Dataset items
◆ ◆ ◆ ◆
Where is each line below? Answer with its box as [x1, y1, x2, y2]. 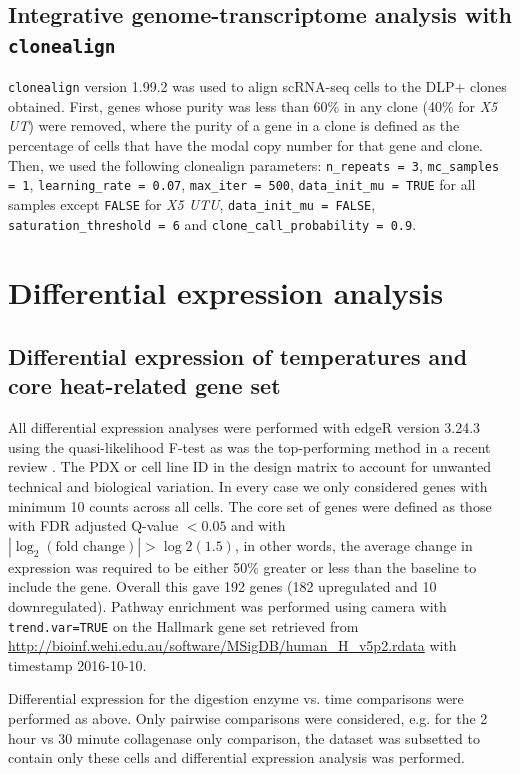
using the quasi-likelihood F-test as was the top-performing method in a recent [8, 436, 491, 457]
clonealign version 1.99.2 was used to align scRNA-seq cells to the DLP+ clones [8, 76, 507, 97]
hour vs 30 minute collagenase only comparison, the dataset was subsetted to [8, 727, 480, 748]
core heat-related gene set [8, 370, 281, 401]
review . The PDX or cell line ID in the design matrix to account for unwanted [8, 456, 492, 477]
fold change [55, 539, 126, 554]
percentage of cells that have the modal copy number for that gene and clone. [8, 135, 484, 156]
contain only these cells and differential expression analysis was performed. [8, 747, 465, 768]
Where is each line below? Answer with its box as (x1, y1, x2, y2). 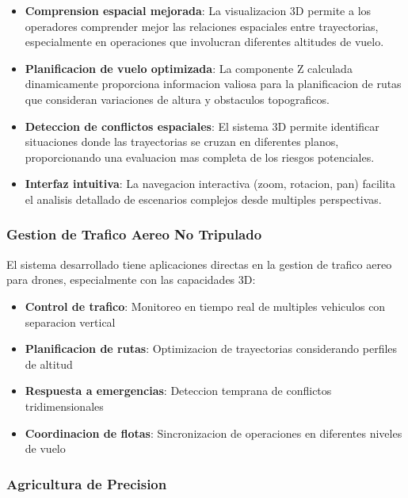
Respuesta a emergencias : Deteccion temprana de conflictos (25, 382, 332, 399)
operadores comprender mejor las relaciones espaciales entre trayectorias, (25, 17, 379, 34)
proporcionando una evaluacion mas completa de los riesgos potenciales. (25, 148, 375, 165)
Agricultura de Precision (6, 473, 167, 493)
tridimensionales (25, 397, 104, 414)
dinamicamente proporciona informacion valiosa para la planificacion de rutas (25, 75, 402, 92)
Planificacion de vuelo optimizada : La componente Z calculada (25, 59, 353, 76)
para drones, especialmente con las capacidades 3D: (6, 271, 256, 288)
◆ ◆ ◆ ◆
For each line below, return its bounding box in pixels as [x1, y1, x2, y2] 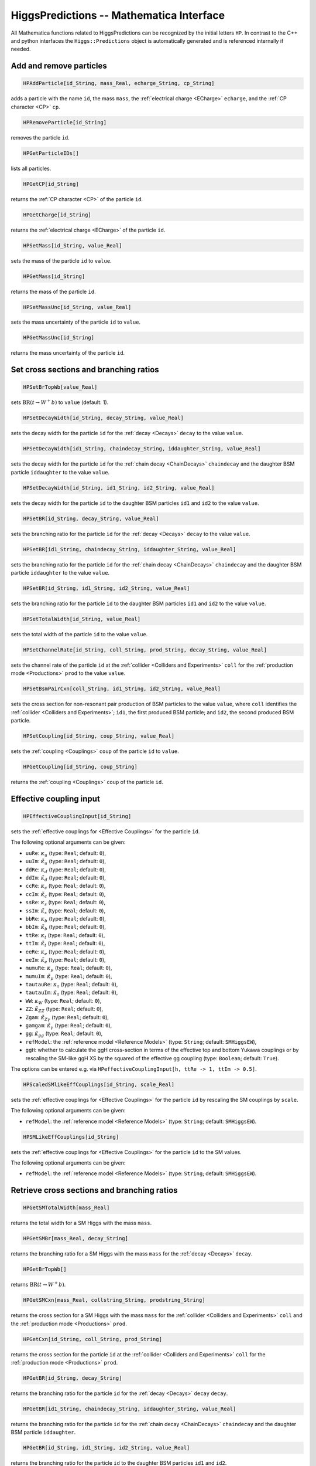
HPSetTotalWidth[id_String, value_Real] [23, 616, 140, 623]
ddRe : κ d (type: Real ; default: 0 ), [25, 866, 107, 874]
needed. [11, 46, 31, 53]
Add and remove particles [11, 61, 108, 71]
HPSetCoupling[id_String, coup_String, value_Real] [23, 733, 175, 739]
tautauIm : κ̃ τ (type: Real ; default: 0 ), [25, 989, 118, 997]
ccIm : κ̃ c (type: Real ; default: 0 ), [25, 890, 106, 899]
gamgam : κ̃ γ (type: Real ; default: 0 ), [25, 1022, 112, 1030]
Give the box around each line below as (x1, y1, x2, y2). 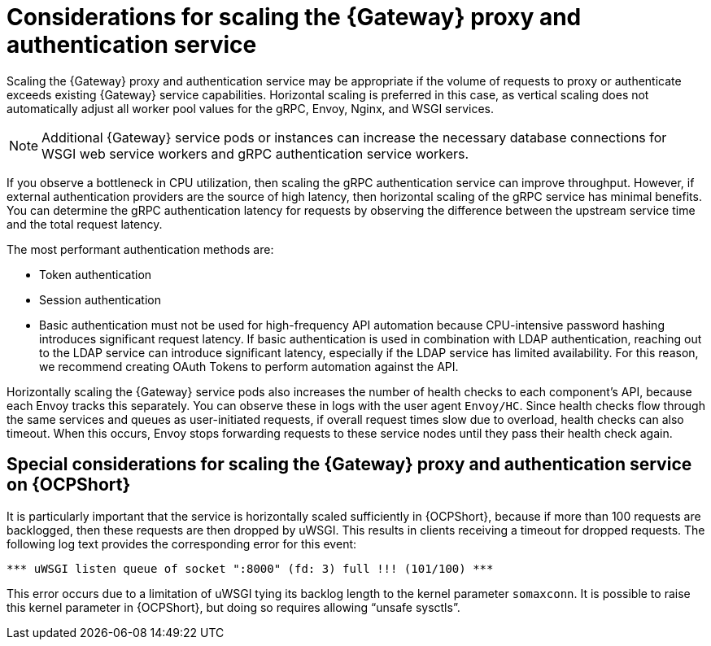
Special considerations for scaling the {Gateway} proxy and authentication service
◆ ◆ ◆ ◆
■ Exercise directions ■
Which lines above contain the word "gene"? List them.

■ Response to this task ■
core heat-related gene set [8, 370, 281, 401]
percentage of cells that have the modal copy number for that gene and clone. [8, 135, 484, 156]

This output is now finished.